::: SOURCE MATERIAL :::

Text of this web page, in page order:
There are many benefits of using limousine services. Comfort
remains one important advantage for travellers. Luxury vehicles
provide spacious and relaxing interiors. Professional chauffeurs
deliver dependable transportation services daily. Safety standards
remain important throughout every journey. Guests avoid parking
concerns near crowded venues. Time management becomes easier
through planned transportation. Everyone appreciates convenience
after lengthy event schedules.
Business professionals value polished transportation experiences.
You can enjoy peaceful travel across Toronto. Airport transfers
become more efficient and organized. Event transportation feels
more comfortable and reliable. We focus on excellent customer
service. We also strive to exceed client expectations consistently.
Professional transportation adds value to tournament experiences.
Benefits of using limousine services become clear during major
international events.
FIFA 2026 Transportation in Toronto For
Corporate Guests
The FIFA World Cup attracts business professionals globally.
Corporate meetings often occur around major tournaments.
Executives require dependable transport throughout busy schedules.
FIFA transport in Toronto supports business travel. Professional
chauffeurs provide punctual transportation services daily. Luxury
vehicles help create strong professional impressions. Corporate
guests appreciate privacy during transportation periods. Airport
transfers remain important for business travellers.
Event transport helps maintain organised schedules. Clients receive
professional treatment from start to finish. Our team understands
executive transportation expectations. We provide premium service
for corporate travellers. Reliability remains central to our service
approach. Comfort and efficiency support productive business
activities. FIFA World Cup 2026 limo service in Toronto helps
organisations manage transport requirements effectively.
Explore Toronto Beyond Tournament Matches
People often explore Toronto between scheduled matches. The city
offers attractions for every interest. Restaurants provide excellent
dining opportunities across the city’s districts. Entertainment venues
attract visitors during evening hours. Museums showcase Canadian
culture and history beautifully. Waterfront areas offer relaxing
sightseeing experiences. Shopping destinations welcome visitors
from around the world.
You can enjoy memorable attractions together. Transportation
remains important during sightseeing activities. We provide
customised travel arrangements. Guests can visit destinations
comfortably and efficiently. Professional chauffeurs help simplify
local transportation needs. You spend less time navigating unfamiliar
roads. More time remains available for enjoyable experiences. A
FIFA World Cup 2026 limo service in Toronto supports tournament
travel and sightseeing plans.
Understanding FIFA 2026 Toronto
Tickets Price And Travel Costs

:::
::: SOURCE MATERIAL :::

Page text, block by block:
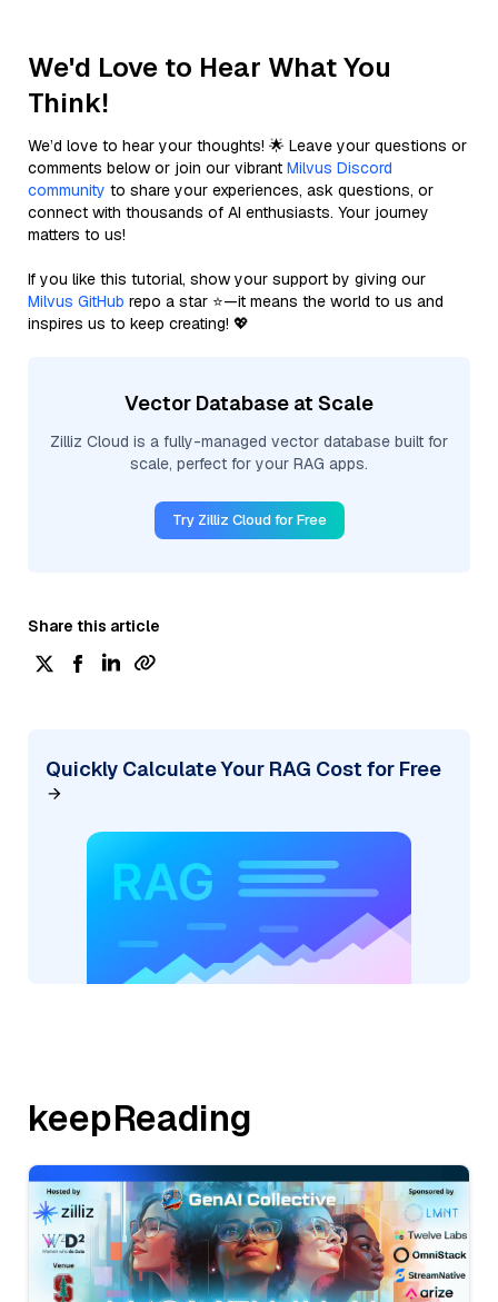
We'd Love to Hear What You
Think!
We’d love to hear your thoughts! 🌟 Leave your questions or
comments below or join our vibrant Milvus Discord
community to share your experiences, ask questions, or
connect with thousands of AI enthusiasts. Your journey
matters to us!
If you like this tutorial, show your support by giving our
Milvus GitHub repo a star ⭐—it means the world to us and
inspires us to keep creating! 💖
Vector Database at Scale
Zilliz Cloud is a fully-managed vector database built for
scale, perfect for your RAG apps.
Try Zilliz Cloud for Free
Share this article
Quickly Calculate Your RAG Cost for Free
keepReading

:::

- WHAT YOU NEED TO DO
Among the records above, a stretch begins at the line containing "We’d love to" and ends at the line containing "keepReading". Restate that stretch word for word, and nothing else.

- RESPONSE TO THE TASK
We’d love to hear your thoughts! 🌟 Leave your questions or
comments below or join our vibrant Milvus Discord
community to share your experiences, ask questions, or
connect with thousands of AI enthusiasts. Your journey
matters to us!
If you like this tutorial, show your support by giving our
Milvus GitHub repo a star ⭐—it means the world to us and
inspires us to keep creating! 💖
Vector Database at Scale
Zilliz Cloud is a fully-managed vector database built for
scale, perfect for your RAG apps.
Try Zilliz Cloud for Free
Share this article
Quickly Calculate Your RAG Cost for Free
keepReading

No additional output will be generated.